Foto: Foto:Wienhold | Integration: „Deutsch ist für die schnelle Integration sehr wichtig", sagt Gerti Seger-Milde (stehend links). Hans-Jürgen Wendlandt unterrichtet Flüchtlinge in der evangelischen Kirche in Dettelbach.
KTrwa
 |  aktualisiert: 19.12.2017 03:01 Uhr

Etwa vierzig Menschen sitzen im alten Pfarrhaus in Dettelbach. Sie lauschen Pfarrer Ulrich Vogel, der mit bedeutungsvoller Stimme von christlicher Nächstenliebe und von Verantwortung spricht. Schließlich sei „Deutschland nicht von Ungefähr drittgrößter Rüstungslieferant der Welt.“ Doch es geht an diesem Abend nicht um Verteidigungspolitik, nicht um Schuldfragen und auch nicht um Religion. Es geht um jene 18 Menschen, die nach ihrer Flucht zur Zeit in Dettelbach leben.

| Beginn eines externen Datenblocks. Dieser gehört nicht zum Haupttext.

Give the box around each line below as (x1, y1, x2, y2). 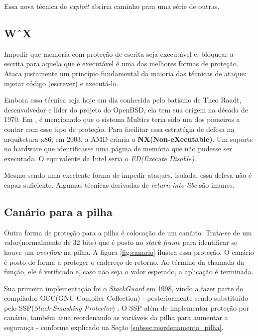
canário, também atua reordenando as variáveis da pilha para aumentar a (4, 312, 228, 323)
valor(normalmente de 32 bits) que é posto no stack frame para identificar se (4, 237, 238, 247)
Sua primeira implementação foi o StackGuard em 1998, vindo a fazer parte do (4, 283, 244, 293)
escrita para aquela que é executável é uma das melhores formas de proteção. (4, 58, 239, 69)
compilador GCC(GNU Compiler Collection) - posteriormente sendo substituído (4, 293, 248, 303)
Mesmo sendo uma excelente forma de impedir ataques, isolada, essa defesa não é (4, 170, 252, 180)
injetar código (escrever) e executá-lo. (4, 78, 119, 88)
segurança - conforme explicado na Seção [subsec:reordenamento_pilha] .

Vorne sitzen Heinz Sanwald und Gerti Segerer-Milde. Sie berichten von ihrer Arbeit. Sie haben die ersten Schritte der neuen Nachbarn in Deutschland begleitet.

Sanwald kümmert sich im Auftrag des Landratsamts um unbegleitete Minderjährige Flüchtlinge. „Inobhutnahme und Clearing“ nennt er sein Aufgabengebiet und meint damit die Unterbringung und Erstversorgung der jungen Flüchtlinge. „Ohne Ehrenamtliche wäre das alles nicht möglich“, sagt er.

Stellvertretend für die Ehrenamtlichen sitzt Gerti Segerer-Milde dort vorne. Ob direkt an den Grenzen, in Erstaufnahmeeinrichtungen oder in der Zeit bis zum Entscheid ihres Asylantrags: Immer sind es die Ehrenamtlichen, die den Flüchtlingen mit Rat und Tat zur Seite stehen. Sie sind es, die Angela Merkels Satz „Wir schaffen das“ erst mit Leben füllen.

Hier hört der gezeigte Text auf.